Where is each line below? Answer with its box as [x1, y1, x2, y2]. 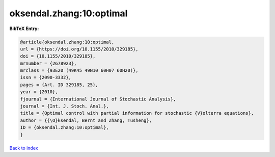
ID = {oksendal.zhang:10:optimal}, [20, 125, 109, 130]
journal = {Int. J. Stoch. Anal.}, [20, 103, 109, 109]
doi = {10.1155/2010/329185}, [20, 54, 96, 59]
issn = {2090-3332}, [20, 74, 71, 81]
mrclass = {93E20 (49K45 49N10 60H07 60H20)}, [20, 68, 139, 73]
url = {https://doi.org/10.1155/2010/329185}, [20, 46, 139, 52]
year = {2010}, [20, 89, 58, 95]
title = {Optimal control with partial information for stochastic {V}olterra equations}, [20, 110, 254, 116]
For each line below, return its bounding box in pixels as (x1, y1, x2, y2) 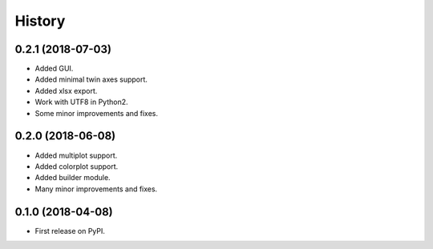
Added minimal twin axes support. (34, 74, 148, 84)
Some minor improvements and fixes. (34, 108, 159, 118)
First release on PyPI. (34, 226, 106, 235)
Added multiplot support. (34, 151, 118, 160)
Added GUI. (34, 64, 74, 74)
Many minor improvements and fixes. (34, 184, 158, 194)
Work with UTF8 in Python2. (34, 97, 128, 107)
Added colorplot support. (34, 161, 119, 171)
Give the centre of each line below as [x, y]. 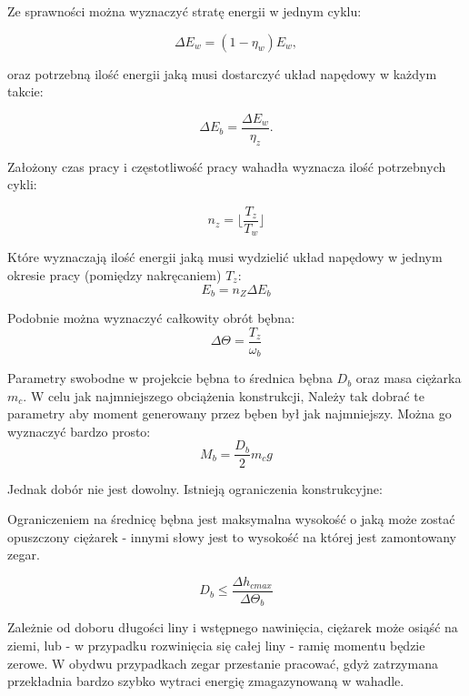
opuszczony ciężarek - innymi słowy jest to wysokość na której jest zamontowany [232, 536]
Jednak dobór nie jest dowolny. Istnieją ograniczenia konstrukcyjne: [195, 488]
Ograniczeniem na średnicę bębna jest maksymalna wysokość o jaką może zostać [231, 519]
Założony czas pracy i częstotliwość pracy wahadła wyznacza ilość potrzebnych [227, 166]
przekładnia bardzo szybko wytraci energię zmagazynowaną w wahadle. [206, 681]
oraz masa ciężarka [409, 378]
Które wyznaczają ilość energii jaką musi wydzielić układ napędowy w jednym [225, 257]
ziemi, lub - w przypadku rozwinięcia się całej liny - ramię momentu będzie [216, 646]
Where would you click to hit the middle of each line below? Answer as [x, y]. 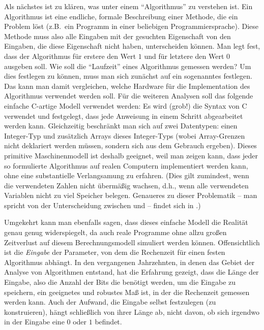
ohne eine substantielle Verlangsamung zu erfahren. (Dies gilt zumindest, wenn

* * *

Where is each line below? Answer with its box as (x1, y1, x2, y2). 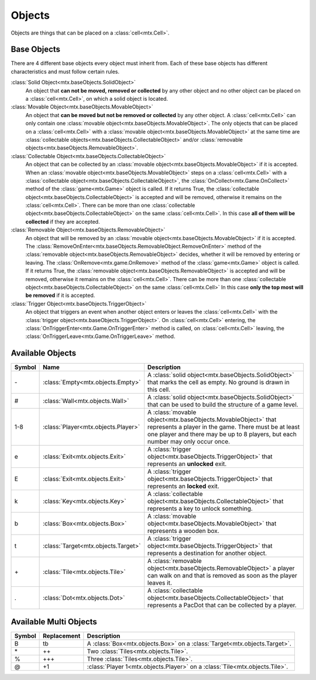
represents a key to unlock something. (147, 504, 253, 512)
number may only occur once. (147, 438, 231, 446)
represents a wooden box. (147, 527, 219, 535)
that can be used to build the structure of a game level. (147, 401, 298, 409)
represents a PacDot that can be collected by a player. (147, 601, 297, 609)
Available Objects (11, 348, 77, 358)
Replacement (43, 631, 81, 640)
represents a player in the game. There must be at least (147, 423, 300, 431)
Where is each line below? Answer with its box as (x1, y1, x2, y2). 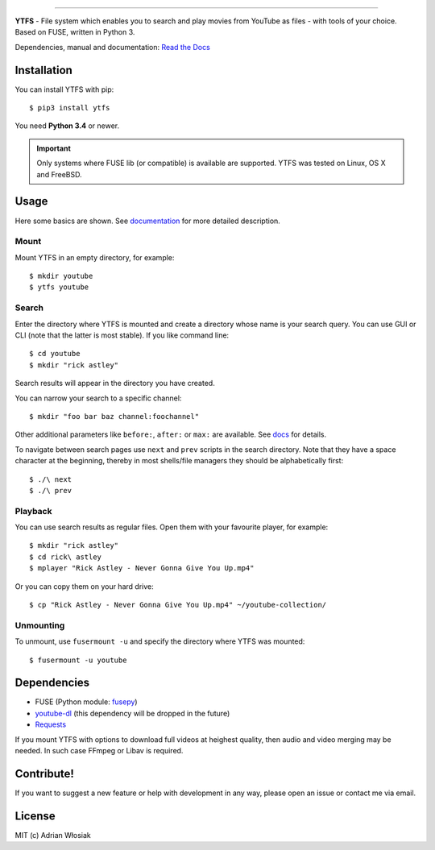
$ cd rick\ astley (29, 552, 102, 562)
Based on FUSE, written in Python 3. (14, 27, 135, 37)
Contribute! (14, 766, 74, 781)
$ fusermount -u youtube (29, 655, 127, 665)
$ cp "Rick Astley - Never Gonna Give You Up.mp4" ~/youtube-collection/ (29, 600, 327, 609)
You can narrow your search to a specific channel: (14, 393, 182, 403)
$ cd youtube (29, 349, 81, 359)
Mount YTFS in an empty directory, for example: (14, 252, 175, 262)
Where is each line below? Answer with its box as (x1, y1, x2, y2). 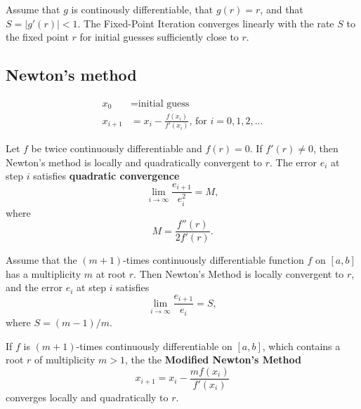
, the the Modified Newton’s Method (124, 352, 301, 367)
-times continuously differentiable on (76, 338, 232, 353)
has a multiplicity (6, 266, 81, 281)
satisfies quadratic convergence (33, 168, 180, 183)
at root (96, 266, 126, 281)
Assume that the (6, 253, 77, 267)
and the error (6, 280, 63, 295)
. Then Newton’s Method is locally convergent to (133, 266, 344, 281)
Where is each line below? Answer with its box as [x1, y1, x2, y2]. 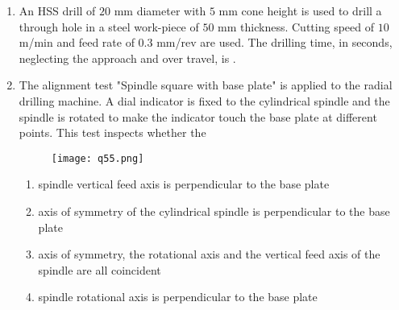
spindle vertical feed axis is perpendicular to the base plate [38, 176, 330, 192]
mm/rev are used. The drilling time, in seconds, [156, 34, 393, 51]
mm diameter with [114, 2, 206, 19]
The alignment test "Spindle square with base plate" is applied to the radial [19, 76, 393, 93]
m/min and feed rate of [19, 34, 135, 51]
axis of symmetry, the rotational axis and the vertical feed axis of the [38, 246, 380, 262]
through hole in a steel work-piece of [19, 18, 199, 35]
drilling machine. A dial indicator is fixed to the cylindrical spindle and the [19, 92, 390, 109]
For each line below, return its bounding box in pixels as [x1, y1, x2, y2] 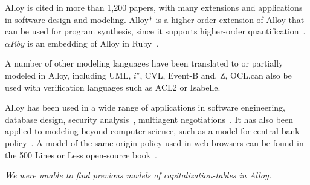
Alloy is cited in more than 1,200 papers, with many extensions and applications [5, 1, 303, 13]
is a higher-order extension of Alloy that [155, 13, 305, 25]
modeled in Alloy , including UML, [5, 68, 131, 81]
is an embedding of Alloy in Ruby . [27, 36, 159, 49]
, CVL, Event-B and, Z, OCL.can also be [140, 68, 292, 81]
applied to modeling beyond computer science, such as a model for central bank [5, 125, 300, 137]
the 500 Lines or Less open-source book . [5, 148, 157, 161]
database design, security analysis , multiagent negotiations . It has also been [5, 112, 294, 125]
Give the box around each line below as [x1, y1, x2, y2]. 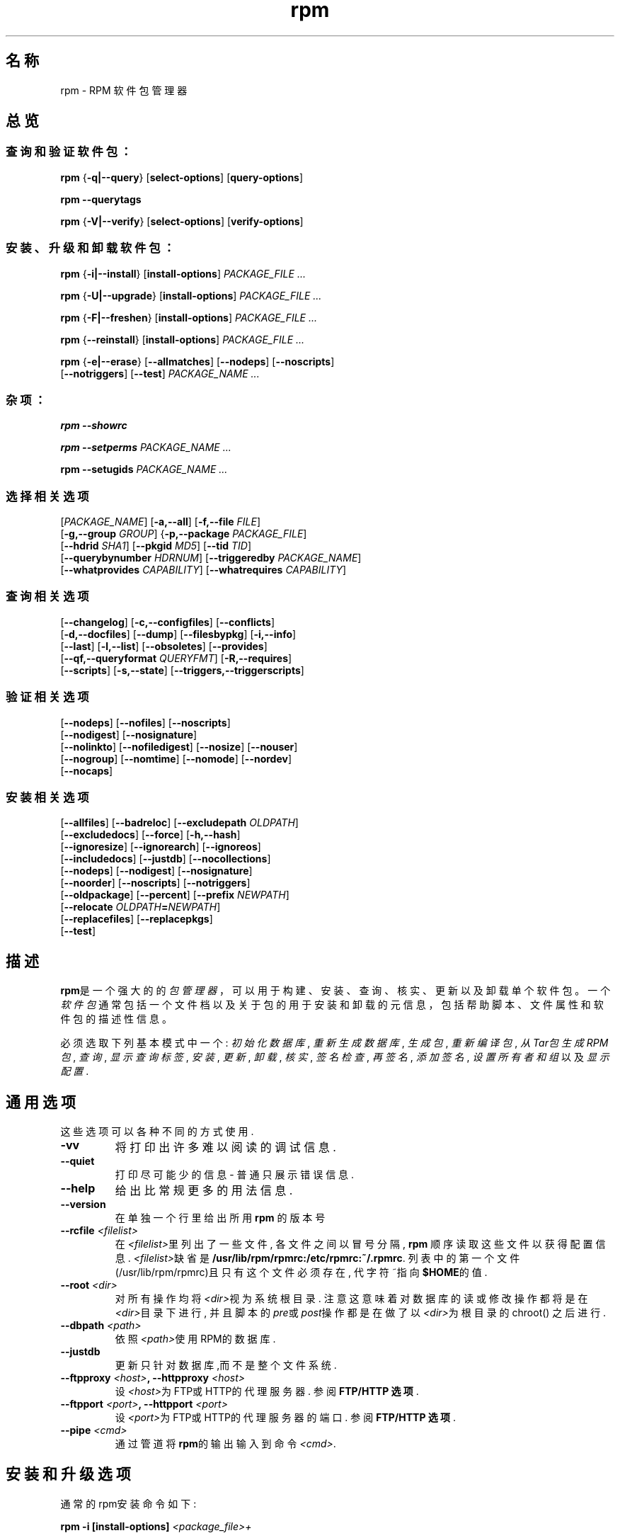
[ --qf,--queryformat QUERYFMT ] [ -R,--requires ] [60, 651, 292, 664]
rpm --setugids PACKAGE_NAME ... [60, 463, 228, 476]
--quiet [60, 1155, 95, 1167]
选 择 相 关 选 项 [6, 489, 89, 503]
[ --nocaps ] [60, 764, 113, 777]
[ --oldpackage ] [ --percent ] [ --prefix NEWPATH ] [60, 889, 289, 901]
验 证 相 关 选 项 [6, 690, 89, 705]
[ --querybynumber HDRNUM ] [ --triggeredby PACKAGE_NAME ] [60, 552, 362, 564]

==

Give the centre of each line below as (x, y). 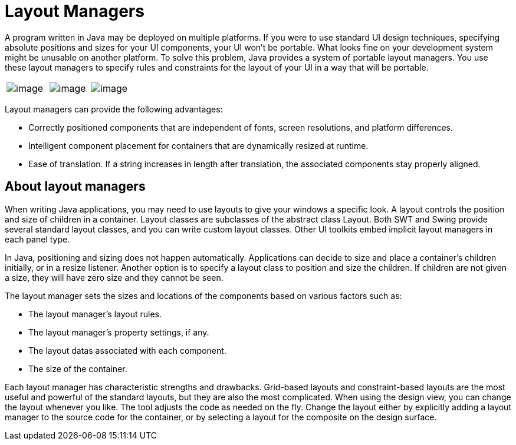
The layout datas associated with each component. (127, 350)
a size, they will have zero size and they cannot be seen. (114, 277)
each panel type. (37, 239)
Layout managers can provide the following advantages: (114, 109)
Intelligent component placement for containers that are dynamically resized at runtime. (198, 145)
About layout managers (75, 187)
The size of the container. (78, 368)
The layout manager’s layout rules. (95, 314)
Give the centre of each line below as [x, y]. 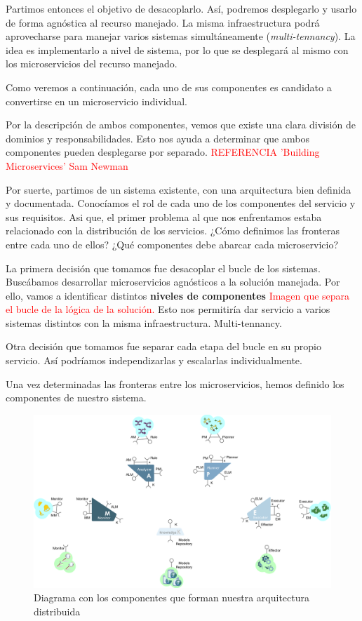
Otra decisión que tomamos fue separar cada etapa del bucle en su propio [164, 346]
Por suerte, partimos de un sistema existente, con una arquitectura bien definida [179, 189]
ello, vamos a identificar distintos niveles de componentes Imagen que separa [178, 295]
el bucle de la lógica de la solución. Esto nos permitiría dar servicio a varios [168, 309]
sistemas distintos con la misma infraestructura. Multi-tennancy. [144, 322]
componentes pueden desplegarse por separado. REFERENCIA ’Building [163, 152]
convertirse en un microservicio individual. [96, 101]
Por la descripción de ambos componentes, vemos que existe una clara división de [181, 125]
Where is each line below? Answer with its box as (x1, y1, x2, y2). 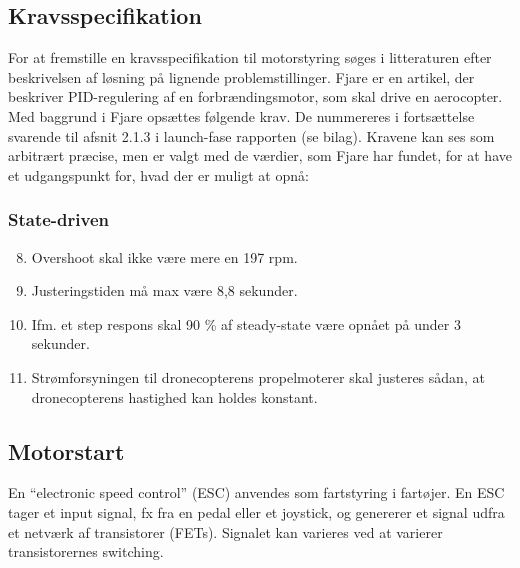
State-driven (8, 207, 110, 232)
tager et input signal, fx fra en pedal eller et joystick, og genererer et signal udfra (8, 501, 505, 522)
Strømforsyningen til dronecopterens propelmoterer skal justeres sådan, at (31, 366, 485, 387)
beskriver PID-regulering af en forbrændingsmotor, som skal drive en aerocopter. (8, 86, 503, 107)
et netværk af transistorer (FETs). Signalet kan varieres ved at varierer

TASK REQUIREMENTS
Make an exact copy of the lines above, beginning with the line with "Based on FUSE, written" and ending with the line with "the 500 Lines", and keep the pictures out of it.

YOUR SOLUTION
Based on FUSE, written in Python 3. (14, 27, 135, 37)
Contribute! (14, 766, 74, 781)
$ fusermount -u youtube (29, 655, 127, 665)
$ cp "Rick Astley - Never Gonna Give You Up.mp4" ~/youtube-collection/ (29, 600, 327, 609)
You can narrow your search to a specific channel: (14, 393, 182, 403)
$ cd youtube (29, 349, 81, 359)
Mount YTFS in an empty directory, for example: (14, 252, 175, 262)
Where is each line below? Answer with its box as (x1, y1, x2, y2). 
, the the Modified Newton’s Method (124, 352, 301, 367)
-times continuously differentiable on (76, 338, 232, 353)
has a multiplicity (6, 266, 81, 281)
satisfies quadratic convergence (33, 168, 180, 183)
at root (96, 266, 126, 281)
Assume that the (6, 253, 77, 267)
and the error (6, 280, 63, 295)
. Then Newton’s Method is locally convergent to (133, 266, 344, 281)
Where is each line below? Answer with its box as [x1, y1, x2, y2]. 
spindle vertical feed axis is perpendicular to the base plate [38, 176, 330, 192]
mm/rev are used. The drilling time, in seconds, [156, 34, 393, 51]
mm diameter with [114, 2, 206, 19]
The alignment test "Spindle square with base plate" is applied to the radial [19, 76, 393, 93]
m/min and feed rate of [19, 34, 135, 51]
axis of symmetry, the rotational axis and the vertical feed axis of the [38, 246, 380, 262]
through hole in a steel work-piece of [19, 18, 199, 35]
drilling machine. A dial indicator is fixed to the cylindrical spindle and the [19, 92, 390, 109]
For each line below, return its bounding box in pixels as [x1, y1, x2, y2] 
Alloy is cited in more than 1,200 papers, with many extensions and applications [5, 1, 303, 13]
is a higher-order extension of Alloy that [155, 13, 305, 25]
modeled in Alloy , including UML, [5, 68, 131, 81]
is an embedding of Alloy in Ruby . [27, 36, 159, 49]
, CVL, Event-B and, Z, OCL.can also be [140, 68, 292, 81]
applied to modeling beyond computer science, such as a model for central bank [5, 125, 300, 137]
the 500 Lines or Less open-source book . [5, 148, 157, 161]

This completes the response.